DATA RECORDS Start Marker

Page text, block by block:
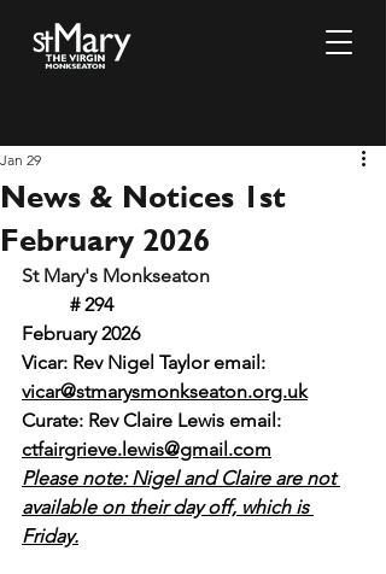
News & Notices 1st
February 2026
Jan 29
St Mary's Monkseaton
# 294
February 2026
Vicar: Rev Nigel Taylor email:
vicar@stmarysmonkseaton.org.uk
Curate: Rev Claire Lewis email:
ctfairgrieve.lewis@gmail.com
Please note: Nigel and Claire are not
available on their day off, which is
Friday.
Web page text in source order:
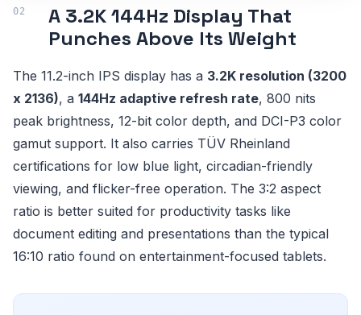
A 3.2K 144Hz Display That
Punches Above Its Weight
The 11.2-inch IPS display has a 3.2K resolution (3200
x 2136), a 144Hz adaptive refresh rate, 800 nits
peak brightness, 12-bit color depth, and DCI-P3 color
gamut support. It also carries TÜV Rheinland
certifications for low blue light, circadian-friendly
viewing, and flicker-free operation. The 3:2 aspect
ratio is better suited for productivity tasks like
document editing and presentations than the typical
16:10 ratio found on entertainment-focused tablets.
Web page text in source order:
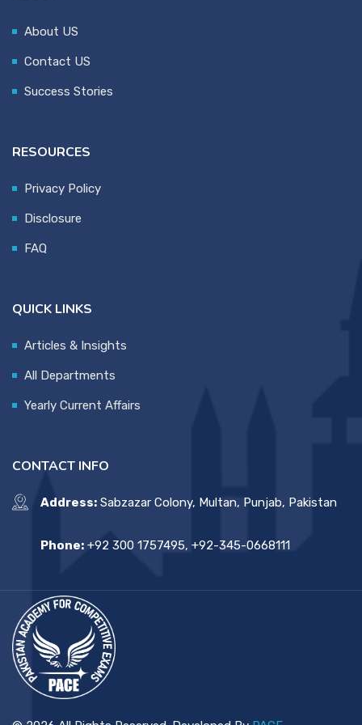
About US
Contact US
Success Stories
RESOURCES
Privacy Policy
Disclosure
FAQ
QUICK LINKS
Articles & Insights
All Departments
Yearly Current Affairs
CONTACT INFO
Address: Sabzazar Colony, Multan, Punjab, Pakistan
Phone: +92 300 1757495, +92-345-0668111
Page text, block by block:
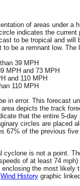
of areas under a
indicates the
to be tropical and
be a remnant low.
39 MPH
MPH and 73 MPH
and 110 MPH
110 MPH
in error. This forecast
depicts the track
that the entire 5-
circles are placed
67% of the previous
cyclone is not a point.
of at least 74
the most
Wind History graphic
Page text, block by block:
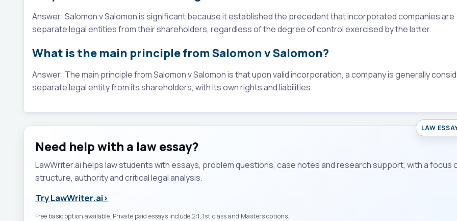
Answer: Salomon v Salomon is significant because it established the precedent that incorporated companies are
separate legal entities from their shareholders, regardless of the degree of control exercised by the latter.
What is the main principle from Salomon v Salomon?
Answer: The main principle from Salomon v Salomon is that upon valid incorporation, a company is generally
separate legal entity from its shareholders, with its own rights and liabilities.
LAW
Need help with a law essay?
LawWriter.ai helps law students with essays, problem questions, case notes and research support, with a focus
structure, authority and critical legal analysis.
Try LawWriter.ai›
Free basic option available. Private paid essays include 2:1, 1st class and Masters options.
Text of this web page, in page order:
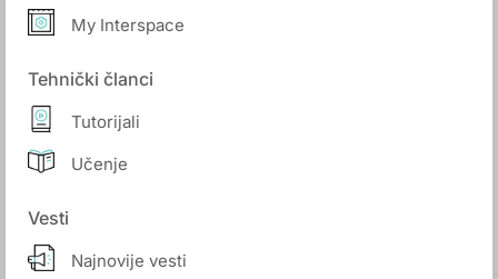
My Interspace
Tehnički članci
Tutorijali
Učenje
Vesti
Najnovije vesti
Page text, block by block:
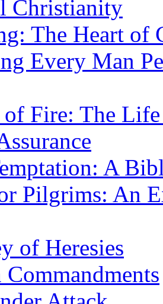
Christianity
The Heart of
Every Man
of Fire: The
A
Pilgrims: An
of Heresies
Commandments
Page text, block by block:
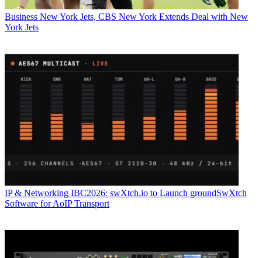
Business New York Jets, CBS New York Extends Deal with New
York Jets
IP & Networking IBC2026: swXtch.io to Launch groundSwXtch
Software for AoIP Transport
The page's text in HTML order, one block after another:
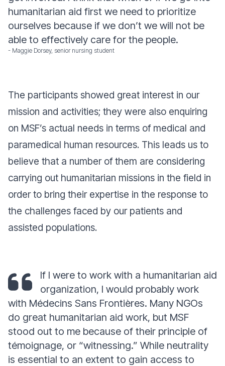
humanitarian aid first we need to prioritize
ourselves because if we don’t we will not be
able to effectively care for the people.
- Maggie Dorsey, senior nursing student
The participants showed great interest in our
mission and activities; they were also enquiring
on MSF’s actual needs in terms of medical and
paramedical human resources. This leads us to
believe that a number of them are considering
carrying out humanitarian missions in the field in
order to bring their expertise in the response to
the challenges faced by our patients and
assisted populations.
If I were to work with a humanitarian aid
organization, I would probably work
with Médecins Sans Frontières. Many NGOs
do great humanitarian aid work, but MSF
stood out to me because of their principle of
témoignage, or “witnessing.” While neutrality
is essential to an extent to gain access to
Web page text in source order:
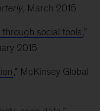
, March 2015
social tools,”
2015
,” McKinsey Global
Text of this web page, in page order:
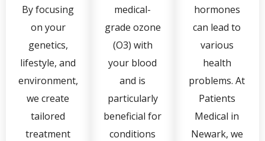
By focusing
on your
genetics,
lifestyle, and
environment,
we create
tailored
treatment
medical-
grade ozone
(O3) with
your blood
and is
particularly
beneficial for
conditions
hormones
can lead to
various
health
problems. At
Patients
Medical in
Newark, we
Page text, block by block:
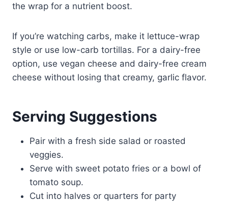
the wrap for a nutrient boost.
If you’re watching carbs, make it lettuce-wrap
style or use low-carb tortillas. For a dairy-free
option, use vegan cheese and dairy-free cream
cheese without losing that creamy, garlic flavor.
Serving Suggestions
Pair with a fresh side salad or roasted
veggies.
Serve with sweet potato fries or a bowl of
tomato soup.
Cut into halves or quarters for party
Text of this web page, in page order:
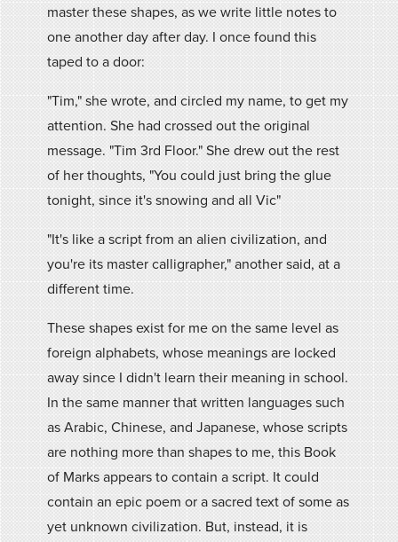
master these shapes, as we write little notes to
one another day after day. I once found this
taped to a door:
"Tim," she wrote, and circled my name, to get my
attention. She had crossed out the original
message. "Tim 3rd Floor." She drew out the rest
of her thoughts, "You could just bring the glue
tonight, since it's snowing and all Vic"
"It's like a script from an alien civilization, and
you're its master calligrapher," another said, at a
different time.
These shapes exist for me on the same level as
foreign alphabets, whose meanings are locked
away since I didn't learn their meaning in school.
In the same manner that written languages such
as Arabic, Chinese, and Japanese, whose scripts
are nothing more than shapes to me, this Book
of Marks appears to contain a script. It could
contain an epic poem or a sacred text of some as
yet unknown civilization. But, instead, it is

DATA RECORDS End Marker

◆ ASSIGNMENT: Search the entries above for the word "from", and copy every line where it occurs.

◆ REPLY TO THE TASK:
separate legal entities from their shareholders, regardless of the degree of control exercised by the latter.
What is the main principle from Salomon v Salomon?
Answer: The main principle from Salomon v Salomon is that upon valid incorporation, a company is generally
separate legal entity from its shareholders, with its own rights and liabilities.
"It's like a script from an alien civilization, and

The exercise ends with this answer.